失去监督的权力就是吞噬生命的洪水猛兽。为了不让“钱云会式的碾压”、“唐福珍式的自焚”、“钱明奇式的爆炸”、“盘锦式的枪声”悲剧重演,我们需要行之有效、持续的公民法律监督行动,把权力关进法律的笼子里。

征地拆迁中失衡的权力像狮子一样的强壮和凶猛,盲目的行动不仅是无效的,而且是有相当程度的风险。因此,我们有必要简单地分析一下征地拆迁中的参与者和相互间的利益关系。征地拆迁是复杂的,参与其间的利益相关人也是众多的:各级行政审批部门、拆迁人、评估公司、拆迁公司、为政府服务的律师、警察、法官、检察官、人大代表、社会闲散人员、拆迁户及其亲属、为拆迁户服务的律师。当我们把这些利益相关者罗列在一张纸上的时候,不难看到由公权力和利益相关群体组成的拆迁团队和孤立的征地拆迁户的力量悬殊,不在一个重量级上。征地拆迁是有组织的行为,一旦失去合法性,就属于有组织犯罪,可以具体到抢劫、绑架、故意杀人、故意伤害、故意毁坏、强迫交易、合同诈骗、非法拘禁等一系列的犯罪,且可能披着公益的面纱。

笔者通过与经历了拆迁和正在经历拆迁的公民交谈发现,绝大多数拆迁户不太懂得征地拆迁程序合法的重要性,不太懂得应用法律监督征地拆迁程序,不太懂得如何应用法律驱使警察打击违法征地拆迁中的各类犯罪。即使有时候一定数量有着共同诉求的拆迁户集合在一起,绝大多数拆迁户怀揣各自的利益计算观望等待,情势有利就一拥而上,情势不利,就一哄而散;根本不去思考统一行动,共同争取公平拆迁标准和打造协商拆迁平台。绝大多数拆迁户不太清楚政府信息公开的重要性,不太清楚如何有效调动警察、法官、检察官保障拆迁户权益。

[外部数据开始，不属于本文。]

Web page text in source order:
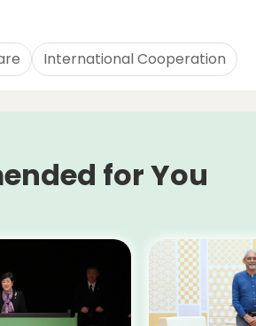
International Cooperation
for You
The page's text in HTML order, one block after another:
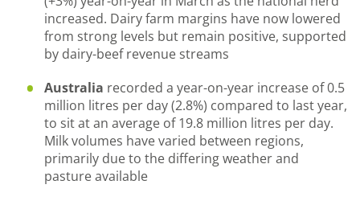
increased. Dairy farm margins have now lowered
from strong levels but remain positive, supported
by dairy-beef revenue streams
Australia recorded a year-on-year increase of 0.5
million litres per day (2.8%) compared to last year,
to sit at an average of 19.8 million litres per day.
Milk volumes have varied between regions,
primarily due to the differing weather and
pasture available

与之相反,拆迁人利益是共同的,行动是统一的,信息是共享的,每一次拆迁行为都是经过共同反复讨论研究决定的。征地拆迁法律服务虽然利益可观,但是,本地律师因考虑到与当地政府部门的对抗性太强,而采取消极的态度避免为本地拆迁户提供法律服务,倾向于为行政机关服务,导致本地法律服务资源分配严重不均。相比较而言,行政机关不仅具有信息、人力、财力、司法等众多优势,本地法律服务资源也被极大地控制和限制,似乎拆迁户完全处于被动的位置。

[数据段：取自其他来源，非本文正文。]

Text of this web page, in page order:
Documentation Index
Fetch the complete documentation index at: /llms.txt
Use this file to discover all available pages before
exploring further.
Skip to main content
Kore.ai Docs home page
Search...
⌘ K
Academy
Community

但是,拆迁户还是有相当的机会制约违法征地拆迁,那就是:在征地拆迁开始的时候,应用《政府信息公开条例》采集违法征地拆迁信息,固定违法征占土地、故意毁坏犯罪证据;在人身、财产权利遭受侵害的时候,应用《公安机关执法细则》正确地报警,智慧地调动警察有针对性的打击侵犯人身财产权利的犯罪行为;在遭遇司法不公的时候,应用网络自媒体发布信息,揭露司法不公,控告作出枉法裁判的法官,将其驱逐出法院,绳之以法,纯洁法官队伍;凭借对法律的信仰,永不放弃对公权力的监督,最终实现私有权利的保障。 

郑律师帮助过的常州拆迁维权个人,他们当中除两人外,其余都因为拆迁而上访,因上访而曾经被非法拘留、劳教或关黑监狱多次。摄影:郑建伟

在公民应用法律监督能力建设中,拆迁户最迫切需要学习掌握的是《公安机关执法细则》应用。虽然,这个能力建设看上去离实现个人权益很遥远,但它确实是实现个人权益的第一步阶梯。笔者注意到,在过往发生的血拆案件中,受害人基本上在遭遇拆迁时,都经历了孤立、无助、恐惧、绝望的折磨,这也是其他拆迁户所无法避免的。但夜晚来临的时候,一群不明身份的人,带着刀枪棍棒到你家打砸,不让你睡觉,把刀架在你儿子的脖子上,逼迫你签订拆迁协议,难道你不会恐惧?你不会渴望外界的关注和支援?难道你不期望警察及时到来驱散歹徒?但是,当你拨打110报警电话的时候,你却发现警察似乎感受不到你遭遇的即时危险,不仅姗姗来迟,似乎还与歹徒熟识,几声寒暄以后,扬长而去,留下你面对凶残的歹徒。

真的没有办法制约这样的警察吗?找一本《公安机关执法细则》研读一下其中关于报案的章节,了解警察应该如何接警处警,了解警察应该为你制作《询问笔录》,提供《接受案件回执单》的程序性规定,了解在法律规定的期限内,警察应当告知是否立案。在警察不遵守这些程序性规定的情况下,记下警号,向其上级公安机关的纪委投诉这名警察渎职,向警务督查投诉这名警察渎职,向检察机关控告这名警察包庇犯罪,这样一来,这名警察将面临行政处分,严重的将面临刑事犯罪的指控,可能让他失去心爱的饭碗,他即使不情愿,也会装模作样地保护你。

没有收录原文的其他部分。